Я выпил глоток кофе, потом согласно кивнул. Корсо не сводил с меня глаз.

– Нам известны три д'Артаньяна, – пояснил я. – О первом, Шарле де Батц Кастельморе, мы знаем, потому что в «Газетт де Франс»[57] было напечатано, что он погиб двадцать третьего июня тысяча шестьсот семьдесят третьего года – пуля угодила ему в горло – при осаде Маастрихта. Вместе с ним пала половина его солдат… Иначе говоря, он был не более удачлив, чем его выдуманный однофамилец.

– И он тоже был гасконцем?

– Да, из Люпиака. Городок еще существует, и там установлена памятная доска: «Здесь около тысяча шестьсот пятнадцатого года родился д'Артаньян, чье настоящее имя было Шарль де Батц, он погиб при осаде Маастрихта в тысяча шестьсот семьдесят третьем году».

– Тут историческая неувязочка, – заметил Корсо, сверяясь со своими записями. – У Дюма в начале романа, то есть приблизительно в тысяча шестьсот двадцать пятом году, д'Артаньяну было восемнадцать лет. А настоящему д'Артаньяну в ту пору едва исполнилось десять, – охотник за книгами улыбнулся как хорошо воспитанный кролик-скептик. – Он был слишком молод, чтобы управляться со шпагой.

– Верно, – согласился я. – Дюма внес коррективы, чтобы герой мог участвовать в истории с алмазными подвесками, встретиться с Ришелье и Людовиком Тринадцатым.
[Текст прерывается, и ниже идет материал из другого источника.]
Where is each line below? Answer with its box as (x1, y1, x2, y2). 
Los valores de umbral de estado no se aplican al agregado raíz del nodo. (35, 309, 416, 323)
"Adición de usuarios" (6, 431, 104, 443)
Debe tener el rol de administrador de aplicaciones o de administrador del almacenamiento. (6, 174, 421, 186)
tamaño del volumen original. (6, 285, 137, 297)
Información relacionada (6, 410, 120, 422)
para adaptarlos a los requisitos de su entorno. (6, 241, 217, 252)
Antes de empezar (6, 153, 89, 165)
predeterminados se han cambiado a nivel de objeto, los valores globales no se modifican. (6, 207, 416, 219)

Видимо, Шарль де Батц совсем юным прибыл в Париж: в тысяча шестьсот сороковом году он уже числится гвардейцем в роте господина Дезэссара, его имя фигурирует в списках, затем он упоминается в документах об осаде Арраса, а два года спустя участвует в руссильонской кампании… Но он не служил мушкетером при Ришелье, он вступил в эту элитную роту лишь после смерти Людовика Тринадцатого. На самом деле его покровителем был кардинал Джулио Мазарини… Да, в действительности между двумя д'Артаньянами существует зазор в десять или пятнадцать лет; хотя Дюма после успеха «Трех мушкетеров» расширил время действия, охватив почти сорок лет истории Франции, и в последующих томах старался приблизить вымысел к реальным событиям.

– А много ли доподлинно известно об этом человеке? Я имею в виду роль настоящего д'Артаньяна в истории Франции.
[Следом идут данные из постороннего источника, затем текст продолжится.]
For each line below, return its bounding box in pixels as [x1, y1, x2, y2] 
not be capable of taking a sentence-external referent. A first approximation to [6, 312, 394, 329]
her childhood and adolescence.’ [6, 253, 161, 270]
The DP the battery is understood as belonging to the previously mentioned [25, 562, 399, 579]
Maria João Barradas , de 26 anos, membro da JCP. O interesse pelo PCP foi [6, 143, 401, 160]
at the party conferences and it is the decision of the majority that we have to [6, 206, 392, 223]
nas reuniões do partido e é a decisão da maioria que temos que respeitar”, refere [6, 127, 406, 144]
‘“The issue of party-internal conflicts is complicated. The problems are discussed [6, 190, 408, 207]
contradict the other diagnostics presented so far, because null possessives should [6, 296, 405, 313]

– Известно немало. Его имя встречается в письмах Мазарини и в бумагах военного ведомства. Как и герой романа, он был агентом кардинала в период Фронды, выполнял деликатные поручения при дворе Людовика Четырнадцатого. Именно ему довелось арестовать и препроводить в тюрьму генерального контролера, иначе – министра финансов Франции Фуке, и этот факт нашел подтверждение в письмах мадам де Севинье. Он познакомился с Веласкесом на острове Фазанов, сопровождая Людовика Четырнадцатого, который отправился туда за своей невестой Марией Терезией Австрийской…

– Как видно, он был настоящим придворным. И весьма мало походил на бретера, изображенного Дюма.

Я поднял руку в знак того, что хочу внести в дело ясность:

– Не спешите с выводами. Шарль де Батц – или д'Артаньян – до самой смерти оставался в боевых рядах. Во Фландрии он служил под началом Тюренна и в тысяча шестьсот пятьдесят седьмом году был назначен командиром роты «серых мушкетеров»[58] – самой отборной части французской армии. Через десять лет его произвели в капитан-лейтенанты, а во Фландрии он сражался уже в звании полевого маршала (эквивалент бригадного генерала).